◆ WHAT TO WORK ON ◆
Only the lines below from the one containing "Warning (20, 5, 43, 12)" through the one containing "Consumes customers [70, 582]" belong in the answer, set down exactly, with the pictures left out.

(EXTRACTED MATERIAL Opens)

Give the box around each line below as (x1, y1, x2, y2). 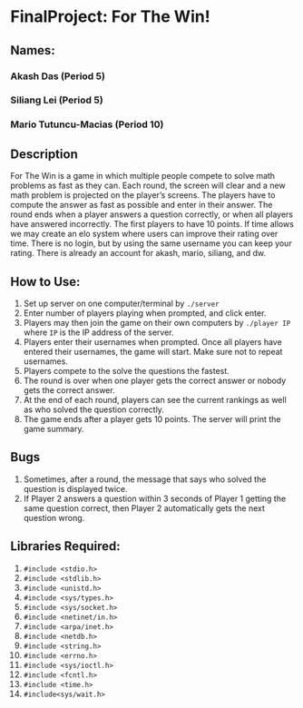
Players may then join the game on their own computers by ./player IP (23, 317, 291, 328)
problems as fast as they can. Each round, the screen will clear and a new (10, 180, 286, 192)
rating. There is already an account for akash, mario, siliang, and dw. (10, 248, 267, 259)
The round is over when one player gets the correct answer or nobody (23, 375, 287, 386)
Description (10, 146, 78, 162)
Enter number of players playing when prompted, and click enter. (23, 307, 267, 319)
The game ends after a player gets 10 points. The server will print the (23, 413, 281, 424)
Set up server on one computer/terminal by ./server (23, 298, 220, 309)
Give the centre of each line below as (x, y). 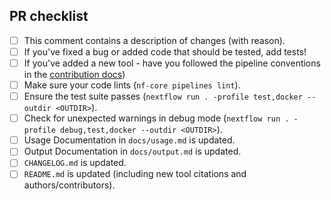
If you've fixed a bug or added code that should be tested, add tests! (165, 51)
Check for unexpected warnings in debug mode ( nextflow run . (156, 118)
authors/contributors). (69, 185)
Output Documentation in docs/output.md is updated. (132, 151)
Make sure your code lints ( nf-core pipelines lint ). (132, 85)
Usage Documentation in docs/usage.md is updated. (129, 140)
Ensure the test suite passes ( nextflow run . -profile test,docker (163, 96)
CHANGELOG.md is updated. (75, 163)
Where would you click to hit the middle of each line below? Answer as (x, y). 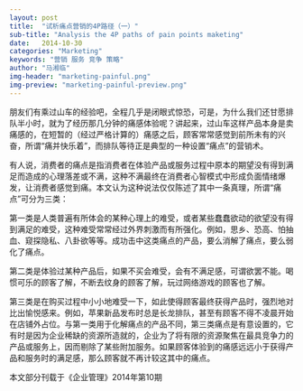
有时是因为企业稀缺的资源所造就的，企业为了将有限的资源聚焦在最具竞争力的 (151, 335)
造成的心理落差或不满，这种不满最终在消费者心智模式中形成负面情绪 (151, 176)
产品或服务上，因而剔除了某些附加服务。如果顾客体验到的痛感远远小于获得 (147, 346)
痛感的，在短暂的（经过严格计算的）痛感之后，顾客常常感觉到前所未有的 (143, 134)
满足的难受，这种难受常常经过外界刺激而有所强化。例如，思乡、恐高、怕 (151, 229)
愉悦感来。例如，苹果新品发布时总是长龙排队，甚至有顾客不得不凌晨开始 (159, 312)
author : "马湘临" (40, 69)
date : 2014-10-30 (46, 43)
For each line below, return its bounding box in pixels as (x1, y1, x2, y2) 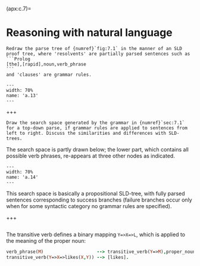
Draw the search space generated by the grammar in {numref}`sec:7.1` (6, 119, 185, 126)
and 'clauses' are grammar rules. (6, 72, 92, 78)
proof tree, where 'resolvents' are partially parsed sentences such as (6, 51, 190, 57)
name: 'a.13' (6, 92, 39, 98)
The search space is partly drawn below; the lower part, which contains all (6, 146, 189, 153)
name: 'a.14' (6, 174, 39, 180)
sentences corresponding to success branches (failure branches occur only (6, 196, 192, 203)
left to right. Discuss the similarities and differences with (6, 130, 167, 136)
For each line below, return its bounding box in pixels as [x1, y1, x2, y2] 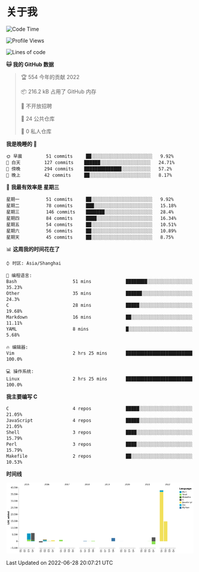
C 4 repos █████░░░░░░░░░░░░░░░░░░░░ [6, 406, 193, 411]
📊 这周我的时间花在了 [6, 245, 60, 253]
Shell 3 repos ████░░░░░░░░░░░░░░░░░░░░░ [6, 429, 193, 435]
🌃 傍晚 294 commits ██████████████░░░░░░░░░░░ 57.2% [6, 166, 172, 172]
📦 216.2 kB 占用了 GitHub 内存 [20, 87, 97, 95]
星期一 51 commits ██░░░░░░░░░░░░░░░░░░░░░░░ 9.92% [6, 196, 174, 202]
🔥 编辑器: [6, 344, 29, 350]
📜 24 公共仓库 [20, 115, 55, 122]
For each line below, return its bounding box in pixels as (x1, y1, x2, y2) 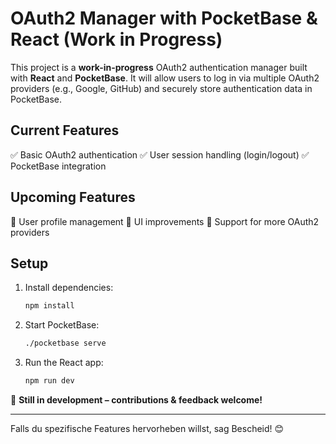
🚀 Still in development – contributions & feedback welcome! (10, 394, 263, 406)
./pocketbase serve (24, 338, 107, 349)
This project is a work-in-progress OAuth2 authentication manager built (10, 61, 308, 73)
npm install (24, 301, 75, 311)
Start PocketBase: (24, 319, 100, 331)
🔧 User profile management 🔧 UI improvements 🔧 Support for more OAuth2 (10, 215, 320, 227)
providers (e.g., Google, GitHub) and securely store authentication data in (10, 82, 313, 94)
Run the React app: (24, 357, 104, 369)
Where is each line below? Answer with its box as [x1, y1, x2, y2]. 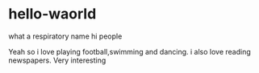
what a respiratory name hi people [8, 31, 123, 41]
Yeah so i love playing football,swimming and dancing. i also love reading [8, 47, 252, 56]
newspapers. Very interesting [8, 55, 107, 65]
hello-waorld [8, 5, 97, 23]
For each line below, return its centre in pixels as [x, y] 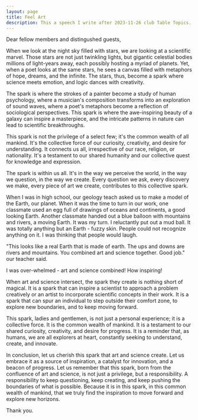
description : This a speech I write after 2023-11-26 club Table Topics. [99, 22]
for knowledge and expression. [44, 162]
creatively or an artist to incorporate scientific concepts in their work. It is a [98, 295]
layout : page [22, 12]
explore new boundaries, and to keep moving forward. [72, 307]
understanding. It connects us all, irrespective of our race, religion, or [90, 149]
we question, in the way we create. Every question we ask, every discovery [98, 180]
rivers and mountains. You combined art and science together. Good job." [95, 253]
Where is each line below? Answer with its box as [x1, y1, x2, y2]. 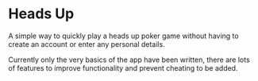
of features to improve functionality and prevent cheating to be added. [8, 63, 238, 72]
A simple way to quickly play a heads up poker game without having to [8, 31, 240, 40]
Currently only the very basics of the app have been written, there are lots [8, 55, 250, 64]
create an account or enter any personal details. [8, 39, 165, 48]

(EXTRACTED MATERIAL Closes)
(EXTRACTED MATERIAL Opens)

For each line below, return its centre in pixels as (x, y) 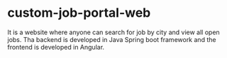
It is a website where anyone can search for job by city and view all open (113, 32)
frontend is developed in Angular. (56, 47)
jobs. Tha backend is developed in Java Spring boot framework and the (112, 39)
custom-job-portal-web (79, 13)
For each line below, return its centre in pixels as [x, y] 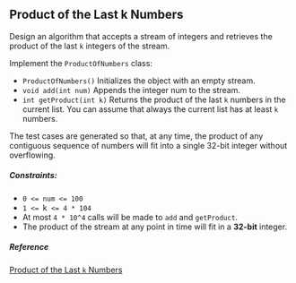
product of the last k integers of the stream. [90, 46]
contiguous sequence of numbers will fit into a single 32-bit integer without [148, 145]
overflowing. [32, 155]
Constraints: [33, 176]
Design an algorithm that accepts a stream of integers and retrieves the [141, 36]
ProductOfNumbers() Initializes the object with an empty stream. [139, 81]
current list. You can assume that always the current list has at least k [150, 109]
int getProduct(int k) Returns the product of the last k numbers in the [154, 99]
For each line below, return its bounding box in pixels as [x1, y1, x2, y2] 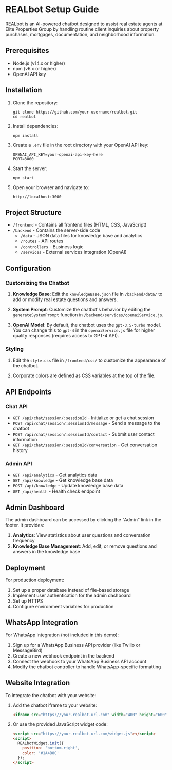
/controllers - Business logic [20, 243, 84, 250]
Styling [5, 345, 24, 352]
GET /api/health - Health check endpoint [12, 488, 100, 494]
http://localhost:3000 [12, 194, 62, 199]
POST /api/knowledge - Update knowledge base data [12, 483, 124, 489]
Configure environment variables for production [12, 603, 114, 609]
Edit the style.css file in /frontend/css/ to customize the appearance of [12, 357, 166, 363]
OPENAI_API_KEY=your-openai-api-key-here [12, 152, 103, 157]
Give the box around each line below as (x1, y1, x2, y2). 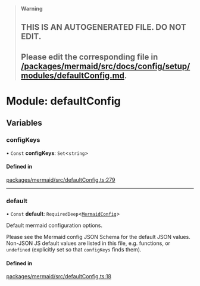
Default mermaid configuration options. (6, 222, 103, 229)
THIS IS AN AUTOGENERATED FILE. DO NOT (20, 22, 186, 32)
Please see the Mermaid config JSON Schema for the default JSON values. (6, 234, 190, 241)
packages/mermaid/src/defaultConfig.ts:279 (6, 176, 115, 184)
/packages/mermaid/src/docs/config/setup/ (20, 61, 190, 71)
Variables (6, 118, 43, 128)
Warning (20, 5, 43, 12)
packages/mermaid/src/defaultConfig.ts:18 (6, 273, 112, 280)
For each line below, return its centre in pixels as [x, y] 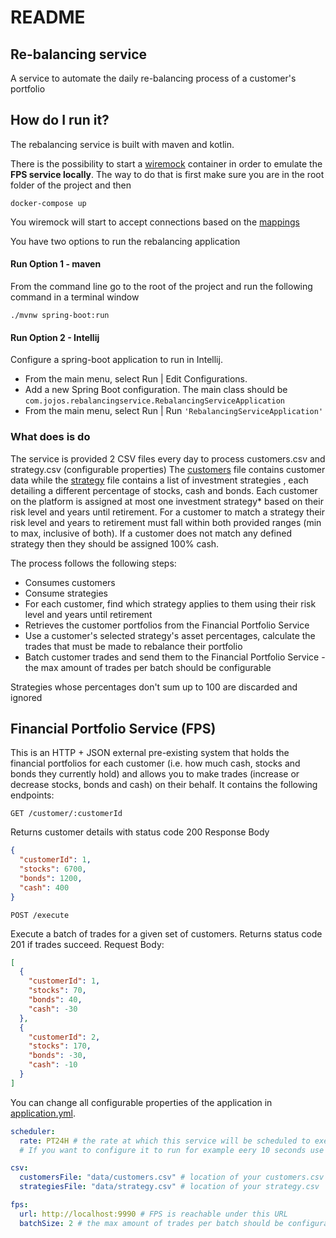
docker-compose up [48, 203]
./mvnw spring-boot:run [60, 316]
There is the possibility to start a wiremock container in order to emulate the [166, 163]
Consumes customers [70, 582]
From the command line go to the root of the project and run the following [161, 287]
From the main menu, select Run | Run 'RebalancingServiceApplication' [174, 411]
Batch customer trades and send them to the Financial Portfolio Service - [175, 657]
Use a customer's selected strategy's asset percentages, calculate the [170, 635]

(EXTRACTED MATERIAL Closes)
(EXTRACTED MATERIAL Opens)

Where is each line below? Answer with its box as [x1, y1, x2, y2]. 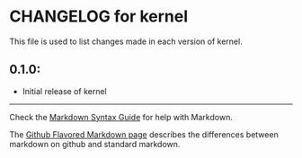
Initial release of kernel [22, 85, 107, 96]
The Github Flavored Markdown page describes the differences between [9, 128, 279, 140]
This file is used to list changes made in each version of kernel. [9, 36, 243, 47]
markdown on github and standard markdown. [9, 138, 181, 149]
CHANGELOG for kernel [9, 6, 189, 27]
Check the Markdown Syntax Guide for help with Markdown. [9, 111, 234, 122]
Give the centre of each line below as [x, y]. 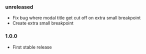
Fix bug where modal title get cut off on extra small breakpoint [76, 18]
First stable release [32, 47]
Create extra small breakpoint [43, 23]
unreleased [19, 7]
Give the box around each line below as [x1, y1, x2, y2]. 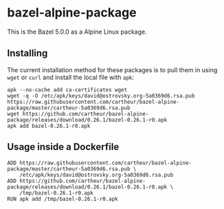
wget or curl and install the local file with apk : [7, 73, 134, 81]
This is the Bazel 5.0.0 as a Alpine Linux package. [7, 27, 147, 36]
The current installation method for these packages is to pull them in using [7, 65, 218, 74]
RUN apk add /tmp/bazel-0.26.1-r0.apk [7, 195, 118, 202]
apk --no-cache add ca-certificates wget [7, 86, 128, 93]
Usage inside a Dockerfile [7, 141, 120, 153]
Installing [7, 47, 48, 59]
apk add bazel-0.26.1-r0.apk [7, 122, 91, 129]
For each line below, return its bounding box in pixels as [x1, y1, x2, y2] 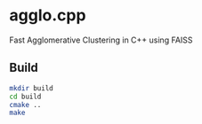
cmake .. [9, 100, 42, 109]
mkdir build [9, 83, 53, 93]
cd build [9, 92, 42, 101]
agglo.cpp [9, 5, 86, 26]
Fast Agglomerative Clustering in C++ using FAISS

(EXTRACTED MATERIAL Closes)

◆ SOLUTION TO THE PROBLEM ◆
Warning (20, 5, 43, 12)
packages/mermaid/src/defaultConfig.ts:18 (6, 273, 112, 280)
For each line below, return its centre in pixels as [x, y] 
docker-compose up [48, 203]
./mvnw spring-boot:run [60, 316]
There is the possibility to start a wiremock container in order to emulate the [166, 163]
Consumes customers [70, 582]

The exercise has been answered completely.